## Exercise
Beginning with the line where "Enrol online" appears, please restate each line of the records below word for word until the last one, inclusive, and nothing else.

Stored data:
────────
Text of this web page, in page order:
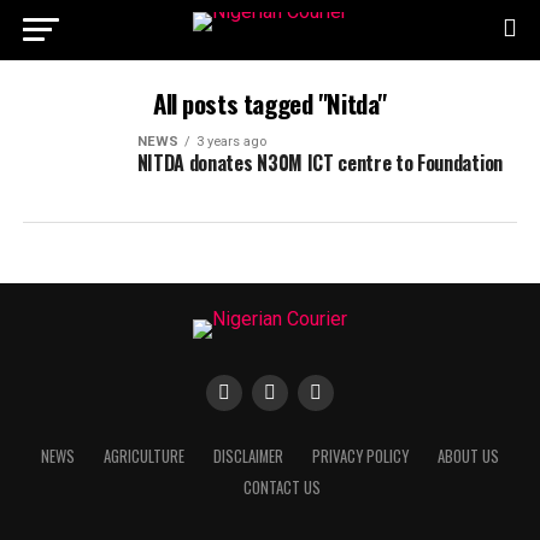
All posts tagged "Nitda"
NEWS 3 years ago
NITDA donates N30M ICT centre to Foundation
NEWS AGRICULTURE DISCLAIMER PRIVACY POLICY
ABOUT US
CONTACT US
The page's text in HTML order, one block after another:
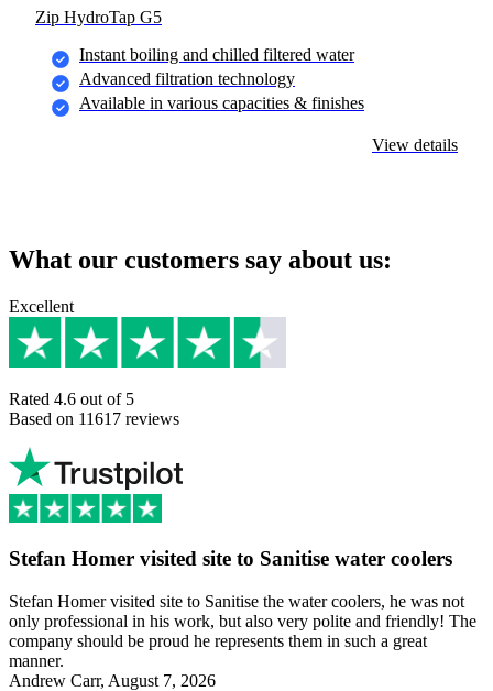
Zip HydroTap G5
Instant boiling and chilled filtered water
Advanced filtration technology
Available in various capacities & finishes
View details
What our customers say about us:
Excellent
Rated 4.6 out of 5
Based on 11617 reviews
Stefan Homer visited site to Sanitise water coolers
Stefan Homer visited site to Sanitise the water coolers, he was not
only professional in his work, but also very polite and friendly! The
company should be proud he represents them in such a great
manner.
Andrew Carr, August 7, 2026
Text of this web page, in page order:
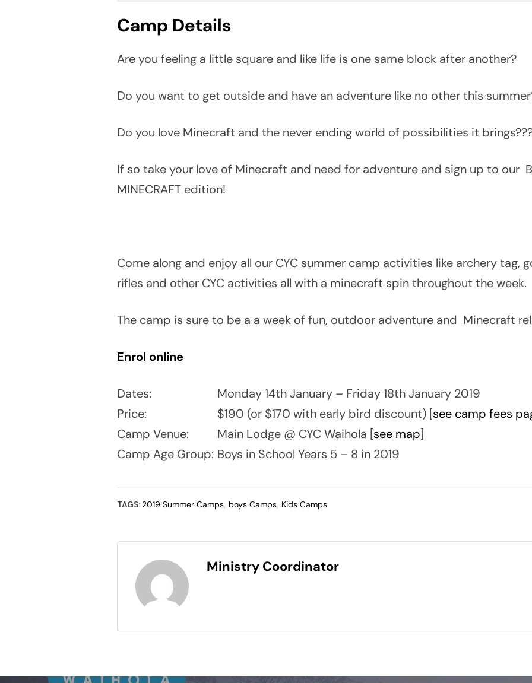
Camp Details
Are you feeling a little square and like life is one same block after another?
Do you want to get outside and have an adventure like no other this
Do you love Minecraft and the never ending world of possibilities it
If so take your love of Minecraft and need for adventure and sign up to our
MINECRAFT edition!
Come along and enjoy all our CYC summer camp activities like archery tag,
rifles and other CYC activities all with a minecraft spin throughout the week.
The camp is sure to be a a week of fun, outdoor adventure and Minecraft
Enrol online
Dates:
Monday 14th January – Friday 18th January 2019
Price:
$190 (or $170 with early bird discount) [see camp fees
Camp Venue:
Main Lodge @ CYC Waihola [see map]
Camp Age Group: Boys in School Years 5 – 8 in 2019
TAGS:2019 Summer Camps, boys Camps, Kids Camps
Ministry Coordinator
────────
## Final answer
Enrol online
Dates:
Monday 14th January – Friday 18th January 2019
Price:
$190 (or $170 with early bird discount) [see camp fees
Camp Venue:
Main Lodge @ CYC Waihola [see map]
Camp Age Group: Boys in School Years 5 – 8 in 2019
TAGS:2019 Summer Camps, boys Camps, Kids Camps
Ministry Coordinator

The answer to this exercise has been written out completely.